TO DO - Please keep to the lines below from the one with "Delhi 60 70" through the one with "Education Category of various Newspaper", and restate them word for word, ends included.

DATASET RECORDS -
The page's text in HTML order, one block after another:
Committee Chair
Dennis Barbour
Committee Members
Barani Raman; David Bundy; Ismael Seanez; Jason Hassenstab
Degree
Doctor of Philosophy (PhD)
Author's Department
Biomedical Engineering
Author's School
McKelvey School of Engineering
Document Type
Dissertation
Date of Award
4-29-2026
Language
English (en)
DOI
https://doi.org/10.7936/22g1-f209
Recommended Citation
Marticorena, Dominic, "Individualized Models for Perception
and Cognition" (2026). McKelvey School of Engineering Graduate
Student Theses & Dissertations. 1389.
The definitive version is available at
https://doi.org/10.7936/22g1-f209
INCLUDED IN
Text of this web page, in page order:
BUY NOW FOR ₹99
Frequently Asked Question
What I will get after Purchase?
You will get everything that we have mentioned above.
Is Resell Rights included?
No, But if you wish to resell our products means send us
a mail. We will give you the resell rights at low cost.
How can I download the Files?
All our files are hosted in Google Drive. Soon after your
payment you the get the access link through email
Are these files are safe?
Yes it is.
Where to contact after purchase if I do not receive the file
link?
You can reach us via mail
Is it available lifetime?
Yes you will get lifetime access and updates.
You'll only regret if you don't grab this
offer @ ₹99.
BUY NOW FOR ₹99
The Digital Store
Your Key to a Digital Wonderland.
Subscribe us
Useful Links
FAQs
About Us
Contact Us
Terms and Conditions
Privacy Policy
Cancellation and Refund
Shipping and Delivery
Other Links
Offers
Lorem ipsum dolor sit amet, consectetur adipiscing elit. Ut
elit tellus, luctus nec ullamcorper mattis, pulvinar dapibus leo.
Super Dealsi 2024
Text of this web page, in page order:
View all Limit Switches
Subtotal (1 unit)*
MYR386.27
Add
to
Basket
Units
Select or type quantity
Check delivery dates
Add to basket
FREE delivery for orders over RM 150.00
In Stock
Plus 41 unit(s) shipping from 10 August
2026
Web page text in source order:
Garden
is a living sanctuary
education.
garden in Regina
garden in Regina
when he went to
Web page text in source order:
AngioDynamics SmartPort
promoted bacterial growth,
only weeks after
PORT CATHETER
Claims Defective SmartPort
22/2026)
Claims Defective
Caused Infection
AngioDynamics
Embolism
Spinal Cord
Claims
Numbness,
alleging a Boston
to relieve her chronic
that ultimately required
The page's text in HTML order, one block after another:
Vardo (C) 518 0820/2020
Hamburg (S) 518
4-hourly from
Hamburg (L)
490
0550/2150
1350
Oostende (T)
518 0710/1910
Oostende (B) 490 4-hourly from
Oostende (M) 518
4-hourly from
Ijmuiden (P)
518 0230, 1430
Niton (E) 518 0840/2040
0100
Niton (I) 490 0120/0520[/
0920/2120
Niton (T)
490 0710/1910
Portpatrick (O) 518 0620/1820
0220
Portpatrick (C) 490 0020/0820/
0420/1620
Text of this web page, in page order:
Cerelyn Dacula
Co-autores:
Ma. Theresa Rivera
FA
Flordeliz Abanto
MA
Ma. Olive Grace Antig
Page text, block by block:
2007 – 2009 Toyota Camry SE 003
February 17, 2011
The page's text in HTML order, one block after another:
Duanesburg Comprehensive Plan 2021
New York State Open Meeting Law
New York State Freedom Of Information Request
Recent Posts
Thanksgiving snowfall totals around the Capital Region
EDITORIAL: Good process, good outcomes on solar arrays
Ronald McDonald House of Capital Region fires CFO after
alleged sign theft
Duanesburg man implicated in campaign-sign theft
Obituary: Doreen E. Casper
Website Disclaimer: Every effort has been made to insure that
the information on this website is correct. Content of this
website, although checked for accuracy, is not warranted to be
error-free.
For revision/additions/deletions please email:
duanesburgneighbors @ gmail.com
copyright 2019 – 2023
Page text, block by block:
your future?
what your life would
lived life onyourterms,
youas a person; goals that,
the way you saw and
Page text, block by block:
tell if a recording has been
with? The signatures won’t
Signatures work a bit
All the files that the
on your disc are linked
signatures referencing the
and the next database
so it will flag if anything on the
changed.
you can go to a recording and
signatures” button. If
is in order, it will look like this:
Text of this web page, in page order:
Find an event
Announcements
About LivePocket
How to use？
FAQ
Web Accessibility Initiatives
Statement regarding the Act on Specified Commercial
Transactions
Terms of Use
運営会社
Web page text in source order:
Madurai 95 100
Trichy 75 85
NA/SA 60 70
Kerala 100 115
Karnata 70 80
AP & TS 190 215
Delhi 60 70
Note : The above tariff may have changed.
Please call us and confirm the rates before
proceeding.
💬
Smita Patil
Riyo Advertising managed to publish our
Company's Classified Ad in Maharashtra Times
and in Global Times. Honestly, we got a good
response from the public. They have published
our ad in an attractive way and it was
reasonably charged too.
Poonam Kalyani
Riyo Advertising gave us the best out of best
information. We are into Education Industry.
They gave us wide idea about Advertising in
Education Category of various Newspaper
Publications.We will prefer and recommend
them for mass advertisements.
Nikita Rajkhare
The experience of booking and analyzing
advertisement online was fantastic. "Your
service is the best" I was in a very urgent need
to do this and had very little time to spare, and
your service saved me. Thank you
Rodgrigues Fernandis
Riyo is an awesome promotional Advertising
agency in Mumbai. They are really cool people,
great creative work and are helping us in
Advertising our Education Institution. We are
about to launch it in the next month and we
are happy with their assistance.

WRITTEN SOLUTION -
Delhi 60 70
Note : The above tariff may have changed.
Please call us and confirm the rates before
proceeding.
💬
Smita Patil
Riyo Advertising managed to publish our
Company's Classified Ad in Maharashtra Times
and in Global Times. Honestly, we got a good
response from the public. They have published
our ad in an attractive way and it was
reasonably charged too.
Poonam Kalyani
Riyo Advertising gave us the best out of best
information. We are into Education Industry.
They gave us wide idea about Advertising in
Education Category of various Newspaper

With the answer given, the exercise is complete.